Top of Dataset records

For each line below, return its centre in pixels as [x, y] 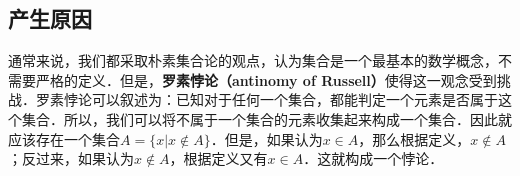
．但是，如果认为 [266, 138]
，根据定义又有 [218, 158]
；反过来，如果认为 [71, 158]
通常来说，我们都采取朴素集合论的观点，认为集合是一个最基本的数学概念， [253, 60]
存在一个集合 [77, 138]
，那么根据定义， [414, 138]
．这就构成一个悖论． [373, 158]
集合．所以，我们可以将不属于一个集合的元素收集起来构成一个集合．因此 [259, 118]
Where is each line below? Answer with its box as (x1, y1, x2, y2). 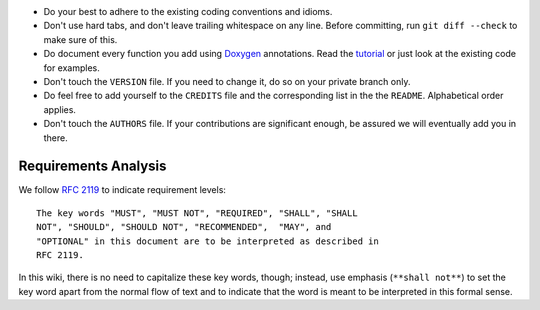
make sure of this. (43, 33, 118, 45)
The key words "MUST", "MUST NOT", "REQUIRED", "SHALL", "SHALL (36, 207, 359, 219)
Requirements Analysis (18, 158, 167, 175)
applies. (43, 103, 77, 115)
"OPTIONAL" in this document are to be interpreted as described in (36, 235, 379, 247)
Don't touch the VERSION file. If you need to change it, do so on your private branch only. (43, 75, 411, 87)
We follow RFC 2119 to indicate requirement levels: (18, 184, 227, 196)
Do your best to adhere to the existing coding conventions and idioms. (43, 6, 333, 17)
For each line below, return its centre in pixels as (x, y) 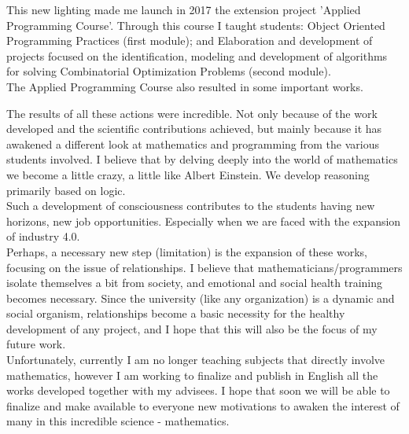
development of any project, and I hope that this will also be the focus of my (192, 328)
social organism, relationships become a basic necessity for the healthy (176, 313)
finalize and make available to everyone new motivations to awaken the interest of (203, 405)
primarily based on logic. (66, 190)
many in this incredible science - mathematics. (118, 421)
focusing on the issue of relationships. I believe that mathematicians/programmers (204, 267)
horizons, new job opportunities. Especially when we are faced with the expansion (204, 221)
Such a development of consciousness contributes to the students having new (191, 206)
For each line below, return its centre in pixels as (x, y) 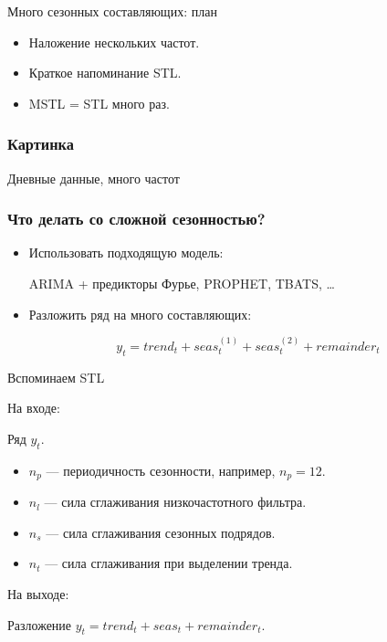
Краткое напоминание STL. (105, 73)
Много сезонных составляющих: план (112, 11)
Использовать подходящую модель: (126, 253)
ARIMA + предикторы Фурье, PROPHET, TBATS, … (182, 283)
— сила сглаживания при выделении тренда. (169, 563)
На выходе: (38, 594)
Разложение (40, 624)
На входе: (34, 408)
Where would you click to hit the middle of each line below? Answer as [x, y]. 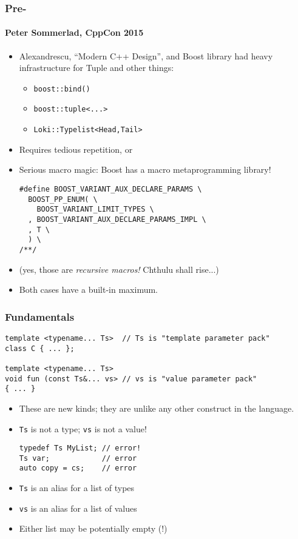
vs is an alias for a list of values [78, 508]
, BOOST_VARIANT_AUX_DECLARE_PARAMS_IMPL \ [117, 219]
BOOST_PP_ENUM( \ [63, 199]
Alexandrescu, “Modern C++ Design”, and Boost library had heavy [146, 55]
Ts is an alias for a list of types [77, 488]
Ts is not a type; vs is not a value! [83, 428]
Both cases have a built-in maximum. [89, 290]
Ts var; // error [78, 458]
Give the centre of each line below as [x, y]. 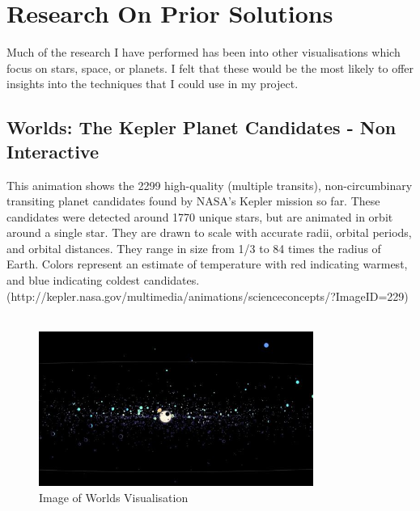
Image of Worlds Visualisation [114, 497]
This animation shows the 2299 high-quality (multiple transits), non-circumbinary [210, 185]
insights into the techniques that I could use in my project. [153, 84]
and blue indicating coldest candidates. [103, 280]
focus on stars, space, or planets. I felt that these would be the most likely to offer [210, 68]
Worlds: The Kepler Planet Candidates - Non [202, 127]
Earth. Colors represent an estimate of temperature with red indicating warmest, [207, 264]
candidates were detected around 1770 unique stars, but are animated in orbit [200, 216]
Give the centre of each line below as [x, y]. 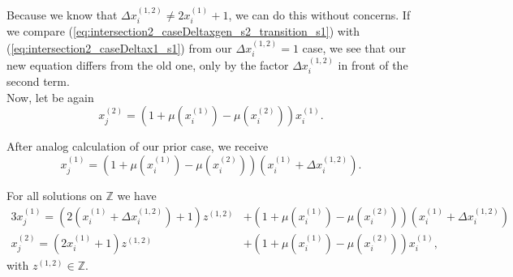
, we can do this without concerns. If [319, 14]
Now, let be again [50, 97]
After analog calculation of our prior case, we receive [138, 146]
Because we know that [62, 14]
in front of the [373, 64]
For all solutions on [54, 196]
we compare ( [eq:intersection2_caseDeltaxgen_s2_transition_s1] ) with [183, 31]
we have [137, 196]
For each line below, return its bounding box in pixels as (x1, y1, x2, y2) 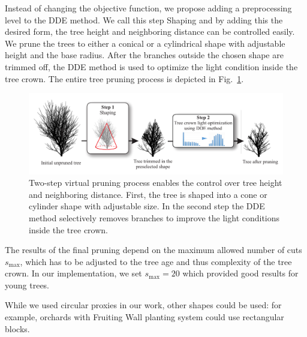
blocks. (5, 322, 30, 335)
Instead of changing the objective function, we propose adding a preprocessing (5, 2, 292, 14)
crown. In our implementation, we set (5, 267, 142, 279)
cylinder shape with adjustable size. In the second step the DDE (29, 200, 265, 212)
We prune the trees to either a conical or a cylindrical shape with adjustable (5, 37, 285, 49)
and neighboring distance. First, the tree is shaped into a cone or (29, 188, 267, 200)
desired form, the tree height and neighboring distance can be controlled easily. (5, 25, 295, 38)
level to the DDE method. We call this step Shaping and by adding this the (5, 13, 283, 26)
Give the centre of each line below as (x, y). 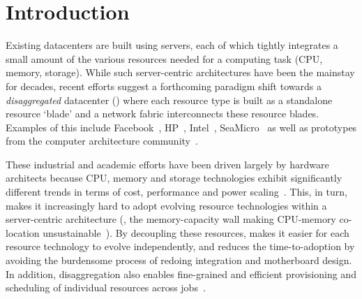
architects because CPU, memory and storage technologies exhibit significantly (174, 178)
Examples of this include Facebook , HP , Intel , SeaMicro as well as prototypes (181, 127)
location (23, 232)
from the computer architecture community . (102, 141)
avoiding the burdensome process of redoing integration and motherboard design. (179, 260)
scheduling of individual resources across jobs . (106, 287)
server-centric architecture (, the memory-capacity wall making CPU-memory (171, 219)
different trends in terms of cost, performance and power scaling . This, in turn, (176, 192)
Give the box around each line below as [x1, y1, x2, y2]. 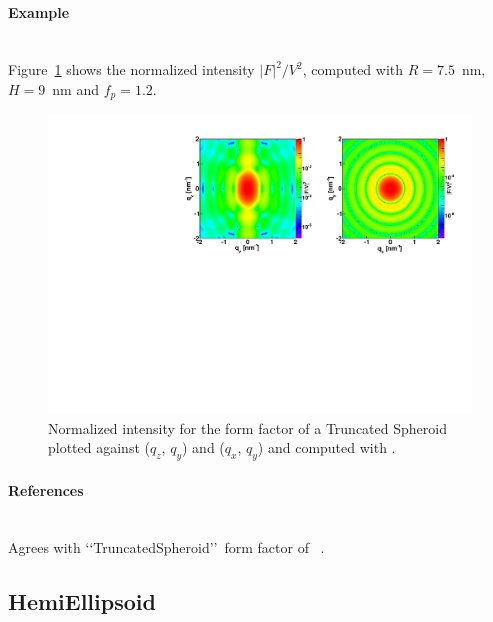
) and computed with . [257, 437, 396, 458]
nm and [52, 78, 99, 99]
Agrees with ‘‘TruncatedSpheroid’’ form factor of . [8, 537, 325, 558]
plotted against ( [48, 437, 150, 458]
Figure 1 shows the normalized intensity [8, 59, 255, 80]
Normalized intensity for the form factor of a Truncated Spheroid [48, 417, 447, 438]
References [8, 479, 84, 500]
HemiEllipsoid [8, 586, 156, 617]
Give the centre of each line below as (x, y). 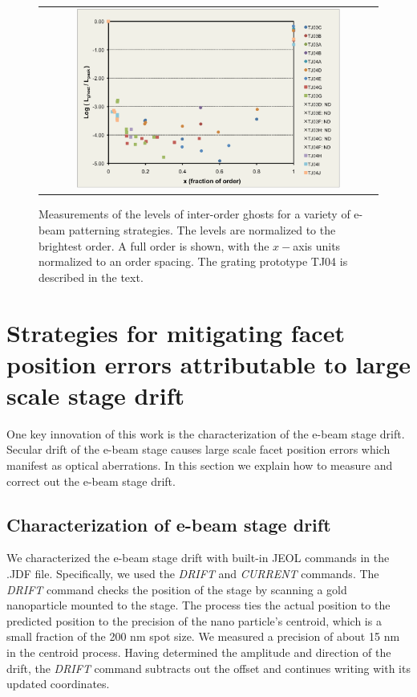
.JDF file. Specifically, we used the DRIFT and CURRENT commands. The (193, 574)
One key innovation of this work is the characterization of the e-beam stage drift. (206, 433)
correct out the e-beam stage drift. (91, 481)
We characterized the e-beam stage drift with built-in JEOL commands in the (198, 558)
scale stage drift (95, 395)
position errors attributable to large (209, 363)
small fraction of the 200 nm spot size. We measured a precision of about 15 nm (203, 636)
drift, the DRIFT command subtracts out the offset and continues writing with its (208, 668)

Bottom of Dataset records

* [Required work]
Give back the exact lines above, running from the one that has "The key words" through the one that has "Where would you", with nothing added and no pictures.

* [Completed task]
The key words "MUST", "MUST NOT", "REQUIRED", "SHALL", "SHALL (36, 207, 359, 219)
Requirements Analysis (18, 158, 167, 175)
applies. (43, 103, 77, 115)
"OPTIONAL" in this document are to be interpreted as described in (36, 235, 379, 247)
Don't touch the VERSION file. If you need to change it, do so on your private branch only. (43, 75, 411, 87)
We follow RFC 2119 to indicate requirement levels: (18, 184, 227, 196)
Do your best to adhere to the existing coding conventions and idioms. (43, 6, 333, 17)
For each line below, return its centre in pixels as (x, y) 
development of any project, and I hope that this will also be the focus of my (192, 328)
social organism, relationships become a basic necessity for the healthy (176, 313)
finalize and make available to everyone new motivations to awaken the interest of (203, 405)
primarily based on logic. (66, 190)
many in this incredible science - mathematics. (118, 421)
focusing on the issue of relationships. I believe that mathematicians/programmers (204, 267)
horizons, new job opportunities. Especially when we are faced with the expansion (204, 221)
Such a development of consciousness contributes to the students having new (191, 206)
For each line below, return its centre in pixels as (x, y) 
Краткое напоминание STL. (105, 73)
Много сезонных составляющих: план (112, 11)
Использовать подходящую модель: (126, 253)
ARIMA + предикторы Фурье, PROPHET, TBATS, … (182, 283)
— сила сглаживания при выделении тренда. (169, 563)
На выходе: (38, 594)
Разложение (40, 624)
На входе: (34, 408)
Where would you click to hit the middle of each line below? Answer as [x, y]. 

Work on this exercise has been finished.